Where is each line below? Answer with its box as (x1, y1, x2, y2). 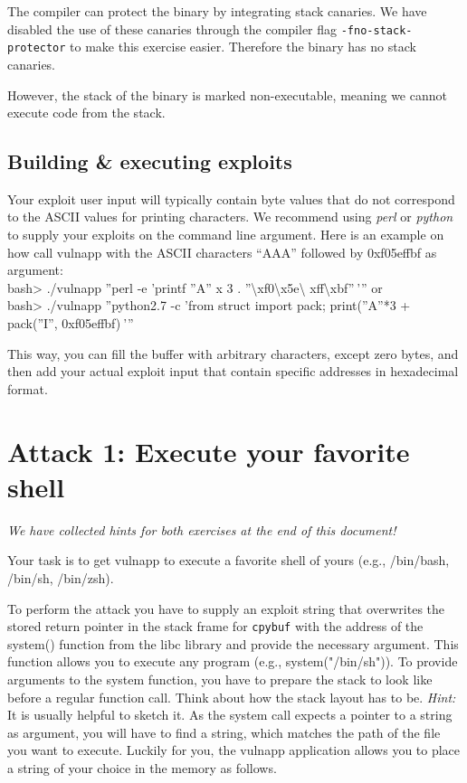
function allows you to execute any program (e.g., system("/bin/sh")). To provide (7, 652, 458, 671)
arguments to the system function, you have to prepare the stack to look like (7, 669, 433, 688)
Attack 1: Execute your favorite (7, 432, 410, 469)
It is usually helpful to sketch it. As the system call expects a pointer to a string (7, 705, 453, 724)
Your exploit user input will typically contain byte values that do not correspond (7, 189, 455, 208)
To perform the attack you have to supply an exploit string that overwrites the (7, 599, 445, 618)
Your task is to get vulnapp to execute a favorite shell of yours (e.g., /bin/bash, (7, 551, 450, 570)
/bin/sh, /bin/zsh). (7, 568, 114, 587)
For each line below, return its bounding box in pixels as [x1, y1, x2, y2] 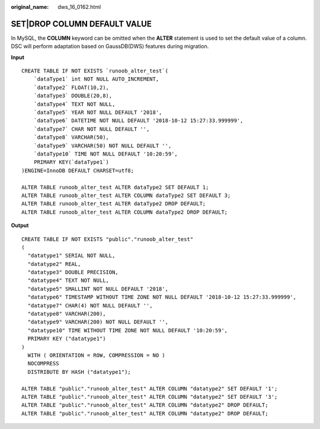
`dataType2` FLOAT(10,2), [33, 84, 110, 91]
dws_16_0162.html [57, 4, 101, 10]
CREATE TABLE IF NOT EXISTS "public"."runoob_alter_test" [21, 236, 194, 243]
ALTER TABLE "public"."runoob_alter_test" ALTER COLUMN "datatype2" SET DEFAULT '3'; [21, 393, 278, 400]
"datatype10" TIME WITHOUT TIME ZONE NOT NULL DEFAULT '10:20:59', [27, 327, 228, 333]
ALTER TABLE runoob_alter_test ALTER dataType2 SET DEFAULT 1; [21, 184, 209, 190]
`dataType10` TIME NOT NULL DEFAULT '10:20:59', [33, 150, 178, 157]
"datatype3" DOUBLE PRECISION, [27, 269, 119, 276]
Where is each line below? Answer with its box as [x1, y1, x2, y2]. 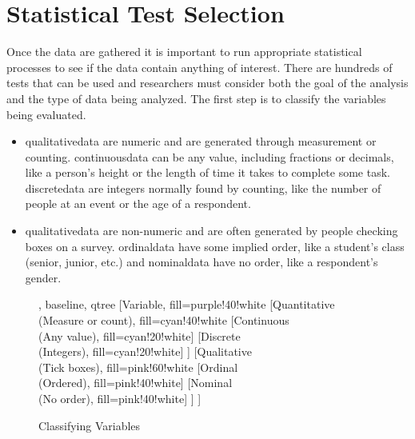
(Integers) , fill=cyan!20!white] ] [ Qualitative [38, 343, 252, 360]
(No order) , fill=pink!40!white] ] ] [38, 390, 202, 406]
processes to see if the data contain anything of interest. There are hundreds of [6, 58, 393, 75]
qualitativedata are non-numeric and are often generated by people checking [25, 222, 398, 239]
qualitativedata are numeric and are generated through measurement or [25, 133, 377, 150]
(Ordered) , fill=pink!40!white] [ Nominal [38, 374, 233, 391]
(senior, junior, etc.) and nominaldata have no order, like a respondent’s [25, 253, 378, 270]
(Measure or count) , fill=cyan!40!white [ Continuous [38, 312, 289, 329]
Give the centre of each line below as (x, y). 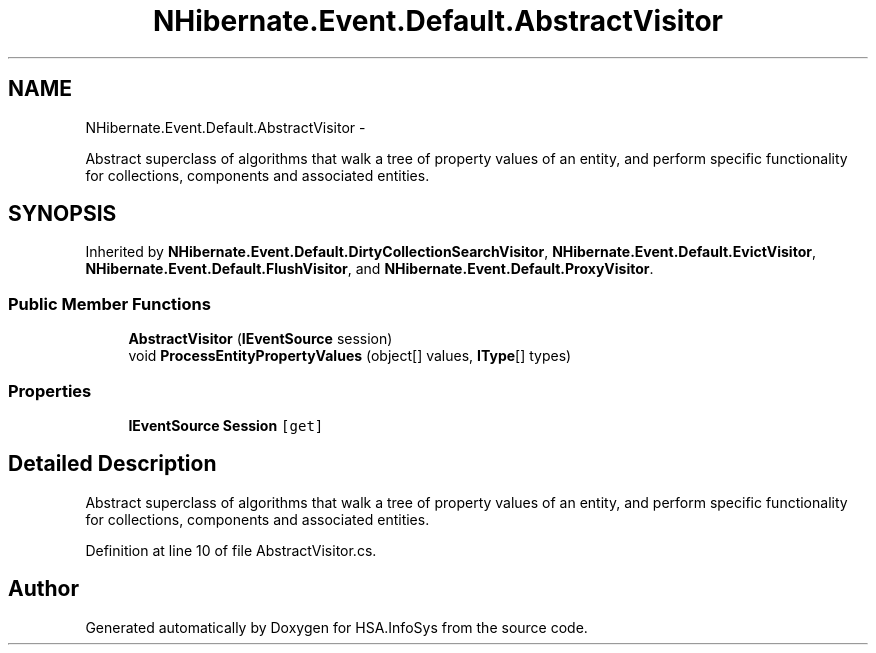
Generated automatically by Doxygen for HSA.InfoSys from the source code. (336, 627)
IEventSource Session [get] (226, 425)
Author (43, 589)
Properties (50, 390)
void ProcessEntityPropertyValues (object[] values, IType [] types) (350, 356)
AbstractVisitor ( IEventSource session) (260, 339)
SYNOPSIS (62, 214)
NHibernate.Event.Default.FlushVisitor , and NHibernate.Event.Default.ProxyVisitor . (369, 269)

#### Work order
All records above must be copied exactly, though the pictures they hold are to be left out.

#### Task answer
Where is each line below? Answer with its box as (x1, y1, x2, y2). 
function allows you to execute any program (e.g., system("/bin/sh")). To provide (7, 652, 458, 671)
arguments to the system function, you have to prepare the stack to look like (7, 669, 433, 688)
Attack 1: Execute your favorite (7, 432, 410, 469)
It is usually helpful to sketch it. As the system call expects a pointer to a string (7, 705, 453, 724)
Your exploit user input will typically contain byte values that do not correspond (7, 189, 455, 208)
To perform the attack you have to supply an exploit string that overwrites the (7, 599, 445, 618)
Your task is to get vulnapp to execute a favorite shell of yours (e.g., /bin/bash, (7, 551, 450, 570)
/bin/sh, /bin/zsh). (7, 568, 114, 587)
For each line below, return its bounding box in pixels as [x1, y1, x2, y2] 
`dataType2` FLOAT(10,2), [33, 84, 110, 91]
dws_16_0162.html [57, 4, 101, 10]
CREATE TABLE IF NOT EXISTS "public"."runoob_alter_test" [21, 236, 194, 243]
ALTER TABLE "public"."runoob_alter_test" ALTER COLUMN "datatype2" SET DEFAULT '3'; [21, 393, 278, 400]
"datatype10" TIME WITHOUT TIME ZONE NOT NULL DEFAULT '10:20:59', [27, 327, 228, 333]
ALTER TABLE runoob_alter_test ALTER dataType2 SET DEFAULT 1; [21, 184, 209, 190]
`dataType10` TIME NOT NULL DEFAULT '10:20:59', [33, 150, 178, 157]
"datatype3" DOUBLE PRECISION, [27, 269, 119, 276]
Where is each line below? Answer with its box as [x1, y1, x2, y2]. 
(Integers) , fill=cyan!20!white] ] [ Qualitative [38, 343, 252, 360]
(No order) , fill=pink!40!white] ] ] [38, 390, 202, 406]
processes to see if the data contain anything of interest. There are hundreds of [6, 58, 393, 75]
qualitativedata are non-numeric and are often generated by people checking [25, 222, 398, 239]
qualitativedata are numeric and are generated through measurement or [25, 133, 377, 150]
(Ordered) , fill=pink!40!white] [ Nominal [38, 374, 233, 391]
(senior, junior, etc.) and nominaldata have no order, like a respondent’s [25, 253, 378, 270]
(Measure or count) , fill=cyan!40!white [ Continuous [38, 312, 289, 329]
Give the centre of each line below as (x, y). 
Generated automatically by Doxygen for HSA.InfoSys from the source code. (336, 627)
IEventSource Session [get] (226, 425)
Author (43, 589)
Properties (50, 390)
void ProcessEntityPropertyValues (object[] values, IType [] types) (350, 356)
AbstractVisitor ( IEventSource session) (260, 339)
SYNOPSIS (62, 214)
NHibernate.Event.Default.FlushVisitor , and NHibernate.Event.Default.ProxyVisitor . (369, 269)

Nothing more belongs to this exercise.